If you really want to know about register values, rather than __m128i C variable values, I'd suggest using a debugger like GDB. print /x $xmm0.v2_int64 when stopped at a breakpoint.
Capturing a register at the top of a function is a pretty flaky and unreliable thing to try to attempt (smells like you've already gone down the wrong design path)1. But you're on the right track with a register-asm local var. However, xmm0 can't match an "=r" constraint, only "=x". See Reading a register value into a C variable for more about using an empty asm template to tell the compiler you want a C variable to be what was in a register.
You do need the asm volatile("" : "=x"(var)); statement, though; GNU C register-asm local vars have no guarantees whatsoever except when used as operands to asm statements. (GCC will often keep your var in that register anyway, but IIRC clang won't.)
There's not a lot of guarantee about where this will be ordered wrt. other code (asm volatile may help some, or for stronger ordering also use a "memory" clobber). Also no guarantee that GCC won't use the register for something else first. (Especially a call-clobbered register like any xmm reg.) But it does at least happen to work in the version I tested.
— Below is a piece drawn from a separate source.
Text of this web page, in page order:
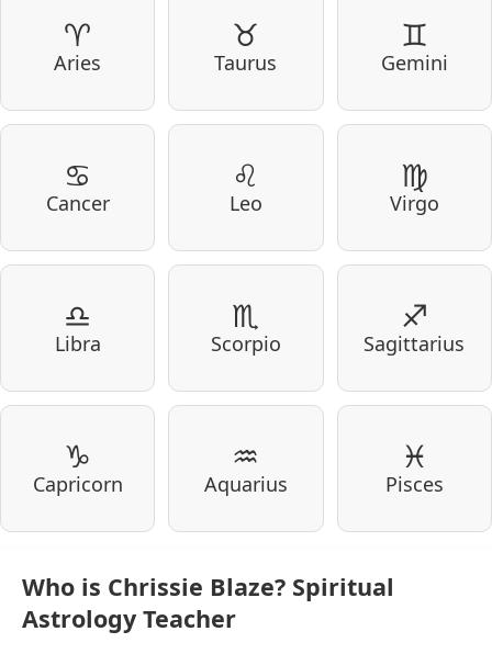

print a __m128i variable shows how to print a __m128i as two 64-bit halves once you have it, or as other element sizes. The compiler will often optimize _mm_store_si128 / reload into shuffles, and this is for printing anyway so keep it simple.
Using a unsigned __int128 tmp; would also be an option in GNU C on x86-64.
#include <immintrin.h>
#include <stdint.h>
#include <stdio.h>
#ifndef __cplusplus
#include <stdalign.h>
#endif
// If you need this, you're probably doing something wrong.
// There's no guarantee about what a compiler will have in XMM0 at any point
void foo() {
register __m128i xmm0 __asm__("xmm0");
__asm__ volatile ("" :"=x"(xmm0));
alignas(16) uint64_t buf[2];
_mm_store_si128((__m128i*)buf, xmm0);
printf("%llu %llu\n", buf[1], buf[0]); // I'd normally use hex, like %#llx
}
This prints the high half first (most significant), so reading left to right across both elements we get each byte in descending order of memory address within buf.
It compiles to the asm we want with both GCC and clang (Godbolt), not stepping on xmm0 before reading it.
# GCC10.2 -O3
foo:
movhlps xmm1, xmm0
movq rdx, xmm0 # low half -> RDX
mov edi, OFFSET FLAT:.LC0
xor eax, eax
movq rsi, xmm1 # high half -> RSI
jmp printf
Footnote 1:
If you make sure your function doesn't inline, you could take advantage of the calling convention to get the incoming values of xmm0..7 (for x86-64 System V), or xmm0..3 if you have no integer args (Windows x64).
__attribute__((noinline))
void foo(__m128i xmm0, __m128i xmm1, __m128i xmm2, etc.) {
// do whatever you want with the xmm0..7 args
}
If you want to provide a different prototype for the function for callers to use (which omits the __m128i args), that can maybe work. It's of course Undefined Behaviour in ISO C, but if you truly stop inlining, the effects depend on the calling convention. As long as you make sure it's noinline so link-time optimization doesn't do cross-file inlining.
Of course, the mere fact of inserting a function call will change register allocation in the caller, so this only helps for a function you were going to call anyway.